Ora deu-se o caso de há uns tempos, em conversa com alguém, eu ter ganho consciência de que dentro da minha própria família há várias pessoas acima dos 80 anos cuja companhia me é preciosa e que muito apreciam a surpresa de uma visita não combinada. Fiquei a matutar em quão retorcido me parecia andar a bater a portas para oferecer os préstimos da minha pobre companhia a uma instituição quando não faltam destinatários para ela aqui mesmo ao meu lado.
E assim decidi instituir alguma organização nas visitas erráticas que faço aos nossos velhotes (a minha mãe, com 74 anos, é a 2ª mais nova de 5 irmãos por isso velhotes é coisa que não nos falta na família) e prometer a mim própria tentar nunca falhar 1 visita + 1 telefonema semanal.

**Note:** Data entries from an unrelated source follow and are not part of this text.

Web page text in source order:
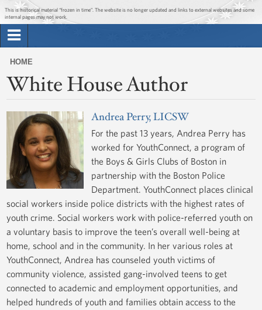
Jump to main content
Jump to navigation
This is historical material “frozen in time”. The website is no longer updated and links to external websites and some
internal pages may not work.
Briefing Room
Issues
The Administration
1600 Penn
Search
form
You
are
here
HOME
White House Author
Andrea Perry, LICSW
For the past 13 years, Andrea Perry has
worked for YouthConnect, a program of
the Boys & Girls Clubs of Boston in
partnership with the Boston Police
Department. YouthConnect places clinical
social workers inside police districts with the highest rates of
youth crime. Social workers work with police-referred youth on
a voluntary basis to improve the teen’s overall well-being at
home, school and in the community. In her various roles at
YouthConnect, Andrea has counseled youth victims of
community violence, assisted gang-involved teens to get
connected to academic and employment opportunities, and
helped hundreds of youth and families obtain access to the

Tenho mais ou menos conseguido, sem dificuldade nenhuma (o facto de os meus filhos adorarem frequentar as casas em causa ajuda bastante). Estou a falar de tios que não têm falta de companhia e que passam parte do tempo rodeados de filhos, netos e sobrinhos e por isso fico ainda mais sensibilizada com o prazer evidentíssimo que as minhas aparições lhes dão. Poder-se-ia pensar que nenhum eles, com tantos filhos e coisas do género, não precisaria de mim para nada mas é gigante a satisfação que lhes dá uma visita, por mais breve que seja (a eles e a mim, que não concebo a minha vida sem frequentar estas casas) e essa alegria é uma recompensa gigante.
E depois, claro, pode parecer que se está a fazer uma coisa por outra pessoa mas a verdade é que somos nós que acabamos a ganhar mais.

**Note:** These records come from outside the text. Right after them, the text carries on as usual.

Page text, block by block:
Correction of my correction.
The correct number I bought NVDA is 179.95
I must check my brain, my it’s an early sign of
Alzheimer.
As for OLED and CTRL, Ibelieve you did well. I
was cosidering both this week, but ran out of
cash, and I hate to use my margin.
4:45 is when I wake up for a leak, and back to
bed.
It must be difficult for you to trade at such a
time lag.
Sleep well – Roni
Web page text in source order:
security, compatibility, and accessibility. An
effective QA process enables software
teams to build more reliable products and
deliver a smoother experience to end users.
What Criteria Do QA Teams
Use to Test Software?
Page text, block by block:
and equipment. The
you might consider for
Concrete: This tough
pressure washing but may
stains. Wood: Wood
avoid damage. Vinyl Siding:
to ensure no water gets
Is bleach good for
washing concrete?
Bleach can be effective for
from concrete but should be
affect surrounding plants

Na última visita que fiz à nossa tia Ita, que estava um bocado abatida, pedi-lhe que me contasse a recordação mais antiga que tinha. Quando mergulha no baú das recordações, ninguém se lembra que a dita Ita tem 88 anos porque a memória do passado - e a do presente também - mantém-se intacta e muito presente (e muito divertida também). Lembrava-se de ter três anos e ter fugido de casa para ir aos avós (uma caminhada de dez minutos) de ter chegado e de as tias que lá moravam lhe perguntarem:
- aonde vais, meu amor?
e ela:
- shh, que ando fugida!
A história foi contada de uma maneira tão sentida e a Ita transportou-se tão profundamente para os seus três anos e para a recordação da casa dos avós, que adorava, que só por isso a conversa já teria valido a pena. Mas ela entusiasmou-se e continuou a partilhar memórias com tanta graça* que eu saquei de um papel (por acaso roubei-o às priminhas de três e seis anos que estavam a desenhar na sala) e desatei a anotar tudo.
Lembro-me imensas vezes do escritor António Alçada Baptista dizer que achava muito subestimado o valor da ''pequena história'' na grande História do nosso tempo. Posso dizer com toda a verdade que a minha pessoa não padece deste mal. Pelo-me por pequenas histórias e registo-as com um frenesim quase histérico, sempre com os meus filhos em mente porque sei que um dia vão adorar ler estas coisas. Que no fundo é a razão de este blog existir. A nossa Ita está completamente comigo nesta.
Mantenho a vontade de um dia me juntar à Coração Amarelo e tenho a certeza de que a oportunidade chegará. Os mais velhos da minha família apreciam as minhas visitas mas solidão não é mal que lhes assombre os dias, mesmo que eu não apareça. Mas há por aí tantos e tantos que passariam a semana sem falar com ninguém se não fosse o voluntário da Associação...
* Não me passava pela cabeça que a nossa mãe, que foi uma criança muito doente, fosse levada ao Dr. Cardoso, a S. Cosme, a pé, num cesto carregado à cabeça pela caseira dos nossos avós. Caraças, a vida era mesmo difícil.